In my opinion, your mother is being rude not to attend the dinner at your brothers, but that's her choice.

I agree with your wife that it's good to start your own traditions. I wish I had insisted more on that instead of allowing my in-laws to dictate our Holidays.

Invite your mom to your house and if she choses to lie, that's on her.


----------



## andyjax334

LonelyinLove said:


> Been there kind of...
> 
> In my opinion, your mother is being rude not to attend the dinner at your brothers, but that's her choice.
> 
> I agree with your wife that it's good to start your own traditions. I wish I had insisted more on that instead of allowing my in-laws to dictate our Holidays.
> 
> Invite your mom to your house and if she choses to lie, that's on her.


Interesting perspective. My mother had actually told my brother that she'd planned on having Thanksgiving at home home before he had told her his own plans, and then he still insists on having it at his house (with his rude in-laws and friends also attending). So I don't personally think she's being rude here.

I am not against the idea of starting our own traditions, however, personally I would like to spend the time and do my mother the courtesy of having her first Thanksgiving without her husband the way she wants it to be -- at home.


----------



## LonelyinLove

I understand about your mom's first holiday since your father passed.
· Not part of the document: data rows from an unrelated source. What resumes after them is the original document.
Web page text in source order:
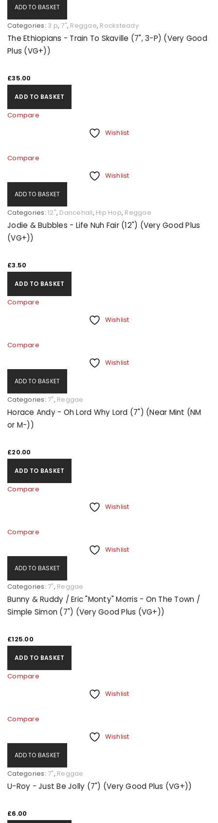
ADD TO BASKET
Categories: 3 p, 7", Reggae, Rocksteady
The Ethiopians - Train To Skaville (7", 3-P) (Very Good
Plus (VG+))
£35.00
ADD TO BASKET
Compare
Wishlist
Compare
Wishlist
ADD TO BASKET
Categories: 12", Dancehall, Hip Hop, Reggae
Jodie & Bubbles - Life Nuh Fair (12") (Very Good Plus
(VG+))
£3.50
ADD TO BASKET
Compare
Wishlist
Compare
Wishlist
ADD TO BASKET
Categories: 7", Reggae
Horace Andy - Oh Lord Why Lord (7") (Near Mint (NM
or M-))
£20.00
ADD TO BASKET
Compare
Wishlist
Compare
Wishlist
ADD TO BASKET
Categories: 7", Reggae
Bunny & Ruddy / Eric "Monty" Morris - On The Town /
Simple Simon (7") (Very Good Plus (VG+))
£125.00
ADD TO BASKET
Compare
Wishlist
Compare
Wishlist
ADD TO BASKET
Categories: 7", Reggae
U-Roy - Just Be Jolly (7") (Very Good Plus (VG+))
£6.00
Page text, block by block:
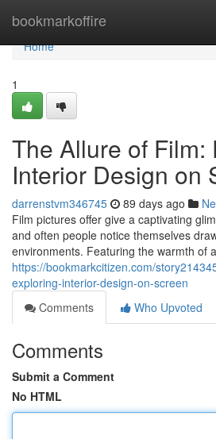
bookmarkoffire
Home
Home
1
The Allure of Film:
Interior Design on
darrenstvm346745 89 days ago
Film pictures offer give a captivating
and often people notice themselves
environments. Featuring the warmth of
https://bookmarkcitizen.com/
exploring-interior-design-on-screen
Comments
Who Upvoted
Comments
Submit a Comment
No HTML
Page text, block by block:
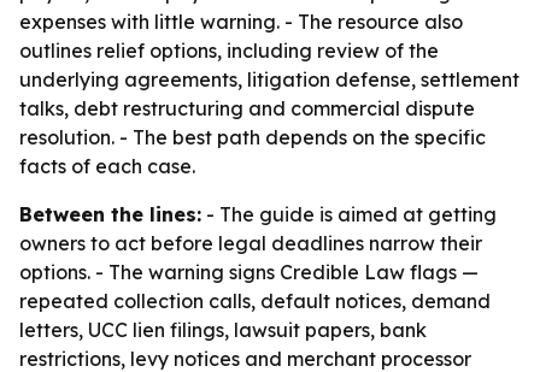
expenses with little warning. - The resource also
outlines relief options, including review of the
underlying agreements, litigation defense, settlement
talks, debt restructuring and commercial dispute
resolution. - The best path depends on the specific
facts of each case.
Between the lines: - The guide is aimed at getting
owners to act before legal deadlines narrow their
options. - The warning signs Credible Law flags —
repeated collection calls, default notices, demand
letters, UCC lien filings, lawsuit papers, bank
restrictions, levy notices and merchant processor
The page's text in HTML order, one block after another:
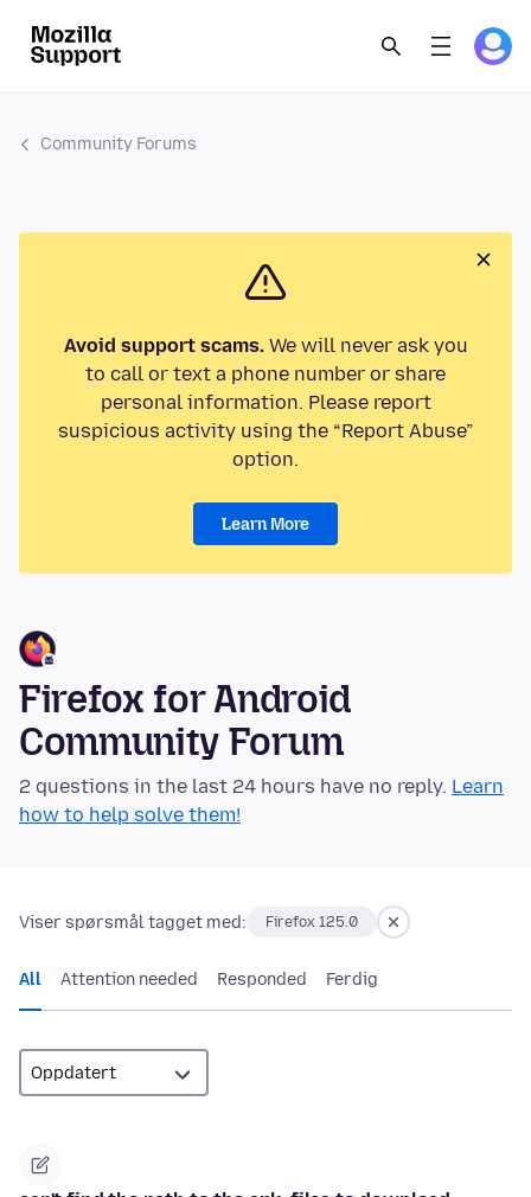
Community Forums
Avoid support scams.We will never ask you
to call or text a phone number or share
personal information. Please report
suspicious activity using the “Report Abuse”
option.
Learn More
Firefox for Android
Community Forum
2 questions in the last 24 hours have no reply. Learn
how to help solve them!
Viser spørsmål tagget med: Firefox 125.0
All Attention needed Responded Ferdig

Your baby is young and won't know the difference, so in that case I would say go to your mom's. There are lots of holidays to start your own traditions when the little one isn't so little.


----------



## Miss Taken

Congratulations on the birth of your new baby. My condolences for the loss of your father.

There is a way you can accommodate your mother and also have your own "new" traditions.
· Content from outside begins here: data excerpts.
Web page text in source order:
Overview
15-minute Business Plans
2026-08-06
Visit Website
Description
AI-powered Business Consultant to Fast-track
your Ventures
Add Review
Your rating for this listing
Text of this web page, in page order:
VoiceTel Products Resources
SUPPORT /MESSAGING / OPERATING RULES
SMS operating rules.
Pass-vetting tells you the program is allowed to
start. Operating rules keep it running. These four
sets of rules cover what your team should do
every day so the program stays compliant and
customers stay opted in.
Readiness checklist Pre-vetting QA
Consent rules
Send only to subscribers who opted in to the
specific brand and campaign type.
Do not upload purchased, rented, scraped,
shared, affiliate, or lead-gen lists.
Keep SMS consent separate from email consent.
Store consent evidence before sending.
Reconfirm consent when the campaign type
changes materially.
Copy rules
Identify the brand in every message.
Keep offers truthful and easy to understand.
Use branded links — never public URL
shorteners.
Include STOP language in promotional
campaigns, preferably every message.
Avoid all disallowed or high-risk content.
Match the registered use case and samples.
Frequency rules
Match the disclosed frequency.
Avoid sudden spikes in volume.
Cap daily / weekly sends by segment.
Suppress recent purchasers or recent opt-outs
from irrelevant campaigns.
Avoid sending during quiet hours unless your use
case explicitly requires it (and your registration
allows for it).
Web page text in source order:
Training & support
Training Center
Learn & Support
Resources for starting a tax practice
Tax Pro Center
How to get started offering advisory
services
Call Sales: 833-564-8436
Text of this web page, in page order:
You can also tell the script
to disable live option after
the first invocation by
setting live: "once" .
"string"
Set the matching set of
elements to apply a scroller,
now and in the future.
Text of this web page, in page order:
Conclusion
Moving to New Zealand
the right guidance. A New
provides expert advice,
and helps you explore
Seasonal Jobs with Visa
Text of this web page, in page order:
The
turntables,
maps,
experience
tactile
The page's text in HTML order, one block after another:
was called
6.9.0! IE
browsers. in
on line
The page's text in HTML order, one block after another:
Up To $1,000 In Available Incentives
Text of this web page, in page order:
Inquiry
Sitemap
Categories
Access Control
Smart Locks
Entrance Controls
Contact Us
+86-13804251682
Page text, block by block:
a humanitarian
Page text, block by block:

In my family, we go to the "big" Easter/Thanksgiving/Christmas at my inlaw's house (I don't have parents so no need to compromise there). However we also do our own thing at home too.
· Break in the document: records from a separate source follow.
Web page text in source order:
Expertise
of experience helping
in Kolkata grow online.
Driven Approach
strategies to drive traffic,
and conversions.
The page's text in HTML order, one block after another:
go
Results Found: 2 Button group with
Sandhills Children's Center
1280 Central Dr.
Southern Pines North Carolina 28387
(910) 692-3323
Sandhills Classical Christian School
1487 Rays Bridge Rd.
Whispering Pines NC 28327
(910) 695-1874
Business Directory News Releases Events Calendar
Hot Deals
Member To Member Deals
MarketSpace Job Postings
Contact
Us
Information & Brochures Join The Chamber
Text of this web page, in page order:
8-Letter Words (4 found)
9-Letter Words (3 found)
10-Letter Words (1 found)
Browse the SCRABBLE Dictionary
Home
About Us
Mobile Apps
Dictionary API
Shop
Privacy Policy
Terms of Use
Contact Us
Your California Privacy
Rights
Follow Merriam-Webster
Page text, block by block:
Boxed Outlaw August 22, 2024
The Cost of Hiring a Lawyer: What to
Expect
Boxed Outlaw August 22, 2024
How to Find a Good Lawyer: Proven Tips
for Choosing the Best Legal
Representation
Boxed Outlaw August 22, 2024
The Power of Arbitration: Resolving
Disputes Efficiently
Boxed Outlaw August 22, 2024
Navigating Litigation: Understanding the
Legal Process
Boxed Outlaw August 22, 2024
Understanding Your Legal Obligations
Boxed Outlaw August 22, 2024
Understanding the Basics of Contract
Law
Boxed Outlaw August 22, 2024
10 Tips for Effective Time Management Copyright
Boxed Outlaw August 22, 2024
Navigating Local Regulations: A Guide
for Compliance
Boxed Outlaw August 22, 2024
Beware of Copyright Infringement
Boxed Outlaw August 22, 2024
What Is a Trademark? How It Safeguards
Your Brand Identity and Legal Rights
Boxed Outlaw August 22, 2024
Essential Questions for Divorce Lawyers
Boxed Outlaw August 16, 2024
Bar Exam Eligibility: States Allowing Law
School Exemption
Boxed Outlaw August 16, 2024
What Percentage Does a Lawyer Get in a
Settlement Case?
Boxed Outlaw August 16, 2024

For Thanksgiving for instance, here it is on Monday in October (Canada). We have the big dinner on the weekend, usually Saturday or Sunday at my inlaw's home. On Monday, we cook our own dinner at home for me, my spouse and two kids.

On Christmas, we typically have our Christmas dinner just the four of us on Christmas Eve at home. We open presents in the morning on Christmas day and then head off to the in-laws in the afternoon to have dinner, presents and spend the night or two through to Boxing day. 

Basically, to sum it up, you CAN have both. Heck, as for Thanksgiving, you could have all three. Go to mom's, stay home and go to brother's house as long as you all just compromised and agreed on different days. Back in my hometown, I usually have two or three separate *big* dinners to attend for most holidays. Some of them with the same people in attendance, just at different people's houses with their own traditions. My family back home compromises by hosting their dinners on different days. We make a weekend of it. It works for all of us. 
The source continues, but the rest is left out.